Gbe Bodi E

Few weeks ago, I was driving on Apapa-Oshodi expressway and stopped briefly under the Ilasamaja Bridge to pick a call. Suddenly, a Danfo bus pulled up beside me, the bus conductor jumped out and landed by my side. I was about to be robbed!

However, the conductor had other plans…

‘Oshodi Oshodi Oshodi o…’

I heaved a sigh of relieve and breathed deeper, then I saw a guy I’d known for long. Years of separation couldn’t play on me any trick. He was one of the brightest guy in our class and had won for us a couple of Inter-School competition.

He was of a modest middleclass family that valued education and when he says a word is ‘adjectival proverb’ or ‘future present past participle’, we dared not argue because he was usually right.

Always ahead. He had a way of mentally working out complex mathematical equations without writing. He was a silent threat to the ‘booboo’ teachers and would sometimes challenge their answers’ which later earned him cold hates. Gbenga was that hot and was named one of the most likely to succeed in our class.

‘Oshodi…Oshodi…Oshodi oke o…’ He continued.

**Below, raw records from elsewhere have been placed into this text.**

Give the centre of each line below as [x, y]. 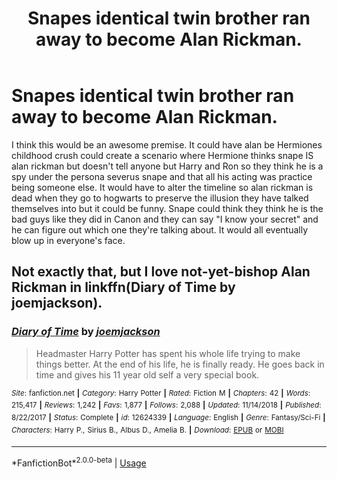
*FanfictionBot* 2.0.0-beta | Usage [79, 462]
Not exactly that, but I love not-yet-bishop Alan [161, 272]
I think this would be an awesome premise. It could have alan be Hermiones [167, 144]
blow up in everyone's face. [68, 240]
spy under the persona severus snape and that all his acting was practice [162, 176]
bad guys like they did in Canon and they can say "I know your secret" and [165, 219]
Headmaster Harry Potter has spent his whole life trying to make [168, 353]
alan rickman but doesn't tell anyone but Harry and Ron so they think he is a [167, 166]

I pushed out my head from the car and ‘hala’ his nick name.

‘Gbengene!’

He was shocked. Only his old allies would know that name, I guessed. He looked intently at me and then screamed. I came out of the car and we hugged fiercely, like old thieves, gallons of his sweat rubbing all over me, but I cared not. I was happy to see my old friend.

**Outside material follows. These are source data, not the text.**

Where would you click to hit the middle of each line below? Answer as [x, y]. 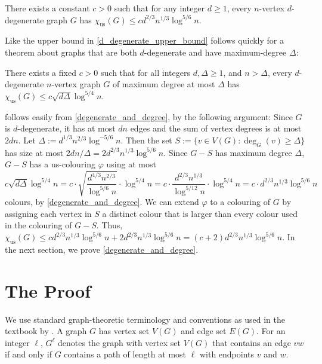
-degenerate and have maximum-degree [215, 52]
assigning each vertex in [48, 213]
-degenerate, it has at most [66, 128]
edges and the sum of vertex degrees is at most [216, 128]
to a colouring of [240, 202]
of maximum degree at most [164, 84]
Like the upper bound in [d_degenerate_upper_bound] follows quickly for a [144, 40]
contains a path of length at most [125, 354]
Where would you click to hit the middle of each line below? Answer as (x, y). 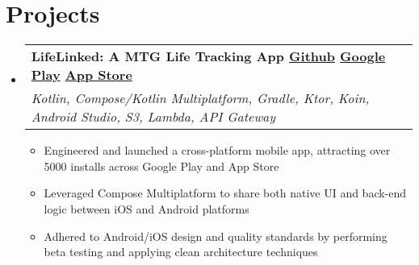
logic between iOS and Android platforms (147, 208)
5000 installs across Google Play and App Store (161, 166)
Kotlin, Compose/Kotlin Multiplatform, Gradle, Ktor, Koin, (200, 98)
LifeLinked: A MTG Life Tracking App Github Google (208, 56)
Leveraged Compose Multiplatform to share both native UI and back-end (225, 193)
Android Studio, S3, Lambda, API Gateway (153, 117)
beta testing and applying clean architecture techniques (181, 252)
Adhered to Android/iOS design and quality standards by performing (216, 236)
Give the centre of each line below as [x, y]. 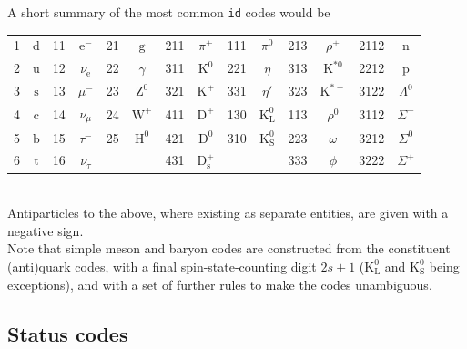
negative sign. [46, 230]
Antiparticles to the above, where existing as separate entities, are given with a [228, 213]
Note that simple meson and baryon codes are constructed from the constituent [229, 248]
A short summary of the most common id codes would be [169, 12]
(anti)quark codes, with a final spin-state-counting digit [162, 266]
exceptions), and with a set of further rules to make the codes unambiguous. [220, 284]
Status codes [68, 333]

‘Viko ómó’lòpè, what’s up? O ti sha-pra-pra gan o…’

He hailed loudly in street parlance. We, however, couldn’t talk as he had to get back to work, and his driver ‘oga’ was blaring the horn angrily. So I took his phone number and watched him go adoringly.

Gbenga ran back to the moving Danfo bus, jumped in and clung tightly to the door as if his entire life depended on it. He gave me a parting smile and flashed a decolorized teeth supposedly darkened by excessive marijuana smoking and deep-seated apathy to dental hygiene.

God, what happened?

I stood, rooted to that spot and sadly watched him disappear into the fast-moving Lagos metro.

Then came a flurry of emotion.
I cried.

As I drove on, I flashed back to another flip-sided slice of life that made me conclude after all that life is a scam.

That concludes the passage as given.